§ PROBLEM DETAILS
The required output is the line containing "authors.' Harriet Evans" followed by every line after it to the end of the listing, each written out exactly.

******

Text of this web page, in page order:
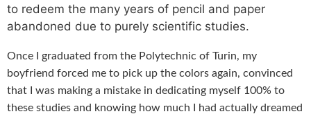
to redeem the many years of pencil and paper
abandoned due to purely scientific studies.
Once I graduated from the Polytechnic of Turin, my
boyfriend forced me to pick up the colors again, convinced
that I was making a mistake in dedicating myself 100% to
these studies and knowing how much I had actually dreamed
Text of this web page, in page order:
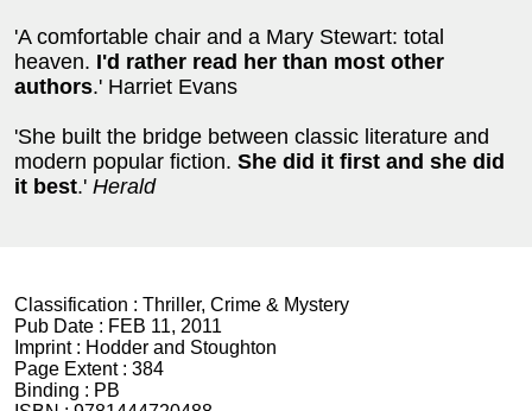
'A comfortable chair and a Mary Stewart: total
heaven. I'd rather read her than most other
authors.' Harriet Evans
'She built the bridge between classic literature and
modern popular fiction. She did it first and she did
it best.' Herald
Classification : Thriller, Crime & Mystery
Pub Date : FEB 11, 2011
Imprint : Hodder and Stoughton
Page Extent : 384
Binding : PB

******

§ OUTPUT OF THE TASK
authors.' Harriet Evans
'She built the bridge between classic literature and
modern popular fiction. She did it first and she did
it best.' Herald
Classification : Thriller, Crime & Mystery
Pub Date : FEB 11, 2011
Imprint : Hodder and Stoughton
Page Extent : 384
Binding : PB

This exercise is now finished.